Dataset entries:
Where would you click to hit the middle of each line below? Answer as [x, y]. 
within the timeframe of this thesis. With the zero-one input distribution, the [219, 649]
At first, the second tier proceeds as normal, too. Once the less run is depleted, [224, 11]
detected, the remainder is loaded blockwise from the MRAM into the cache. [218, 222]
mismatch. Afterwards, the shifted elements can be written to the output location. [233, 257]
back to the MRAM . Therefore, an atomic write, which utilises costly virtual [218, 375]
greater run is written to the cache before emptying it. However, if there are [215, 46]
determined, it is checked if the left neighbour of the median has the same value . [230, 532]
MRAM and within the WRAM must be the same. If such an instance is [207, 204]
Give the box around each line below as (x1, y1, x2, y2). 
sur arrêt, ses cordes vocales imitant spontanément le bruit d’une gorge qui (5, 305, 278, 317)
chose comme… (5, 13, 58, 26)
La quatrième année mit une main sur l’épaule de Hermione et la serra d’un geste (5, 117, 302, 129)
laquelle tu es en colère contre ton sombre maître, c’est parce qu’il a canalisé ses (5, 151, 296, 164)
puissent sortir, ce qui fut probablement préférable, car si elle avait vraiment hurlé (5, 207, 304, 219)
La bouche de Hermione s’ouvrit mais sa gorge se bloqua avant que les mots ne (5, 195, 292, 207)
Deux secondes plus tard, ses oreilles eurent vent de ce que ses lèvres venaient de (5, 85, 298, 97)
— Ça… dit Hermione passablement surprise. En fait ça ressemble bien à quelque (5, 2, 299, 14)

---

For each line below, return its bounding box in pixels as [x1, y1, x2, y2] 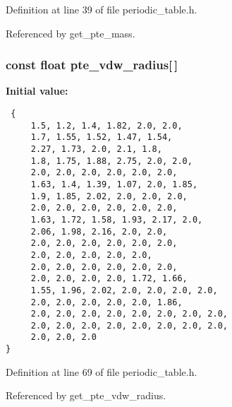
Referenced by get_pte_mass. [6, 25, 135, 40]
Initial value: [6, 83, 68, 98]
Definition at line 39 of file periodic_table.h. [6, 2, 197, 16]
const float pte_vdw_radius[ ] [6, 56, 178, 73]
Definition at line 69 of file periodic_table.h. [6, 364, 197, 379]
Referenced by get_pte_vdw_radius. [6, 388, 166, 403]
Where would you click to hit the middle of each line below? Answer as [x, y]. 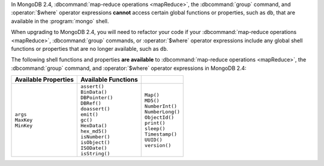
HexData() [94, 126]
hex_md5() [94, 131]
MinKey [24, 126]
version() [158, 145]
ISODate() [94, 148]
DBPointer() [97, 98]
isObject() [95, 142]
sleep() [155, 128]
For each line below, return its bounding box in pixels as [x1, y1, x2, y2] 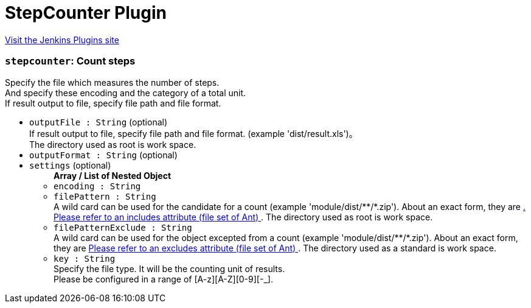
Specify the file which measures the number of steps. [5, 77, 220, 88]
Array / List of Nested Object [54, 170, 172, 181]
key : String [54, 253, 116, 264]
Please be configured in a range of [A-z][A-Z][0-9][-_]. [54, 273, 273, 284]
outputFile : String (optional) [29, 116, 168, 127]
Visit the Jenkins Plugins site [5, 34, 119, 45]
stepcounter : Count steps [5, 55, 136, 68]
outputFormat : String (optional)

* * *

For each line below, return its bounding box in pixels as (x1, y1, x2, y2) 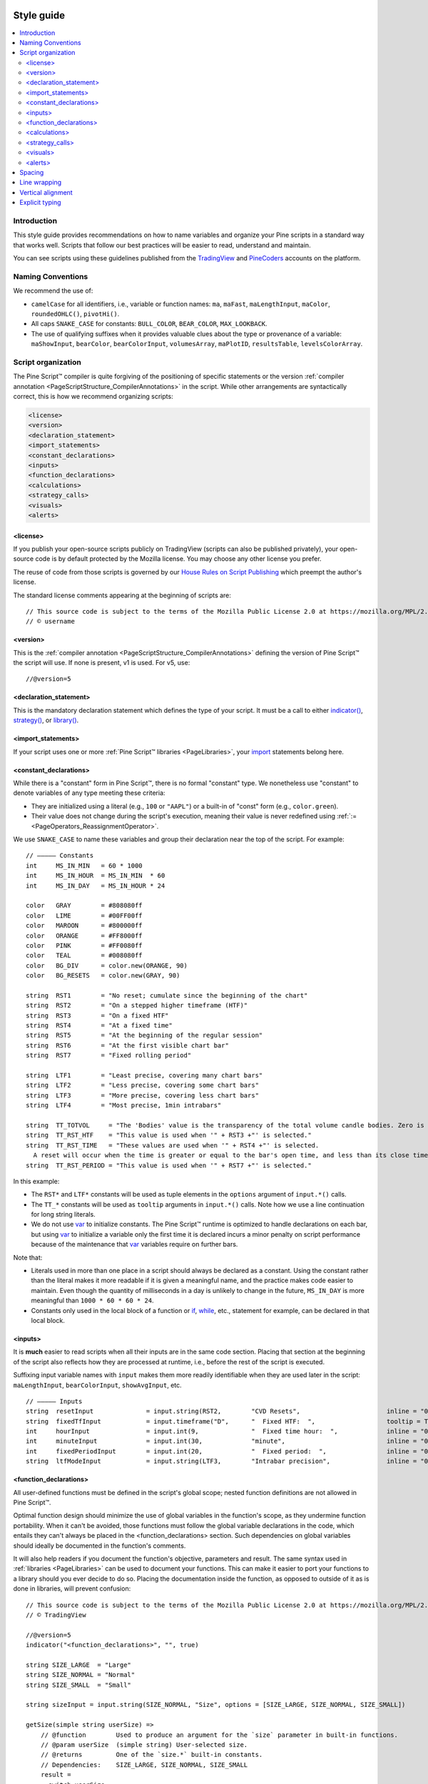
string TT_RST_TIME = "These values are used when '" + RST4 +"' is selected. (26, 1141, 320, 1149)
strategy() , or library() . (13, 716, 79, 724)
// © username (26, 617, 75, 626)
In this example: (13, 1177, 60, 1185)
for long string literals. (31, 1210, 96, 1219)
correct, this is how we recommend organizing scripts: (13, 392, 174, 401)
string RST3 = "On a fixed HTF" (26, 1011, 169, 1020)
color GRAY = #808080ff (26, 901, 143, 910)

### TASK DETAILS
Only one stretch of the entries above is needed: the lines from the one containing "ISODate() [94, 148]" through the one containing "outputFormat : String (optional)". Copy it exactly, without the pictures.

### RESULT
ISODate() [94, 148]
DBPointer() [97, 98]
isObject() [95, 142]
sleep() [155, 128]
For each line below, return its bounding box in pixels as [x1, y1, x2, y2] 
Specify the file which measures the number of steps. [5, 77, 220, 88]
Array / List of Nested Object [54, 170, 172, 181]
key : String [54, 253, 116, 264]
Please be configured in a range of [A-z][A-Z][0-9][-_]. [54, 273, 273, 284]
outputFile : String (optional) [29, 116, 168, 127]
Visit the Jenkins Plugins site [5, 34, 119, 45]
stepcounter : Count steps [5, 55, 136, 68]
outputFormat : String (optional)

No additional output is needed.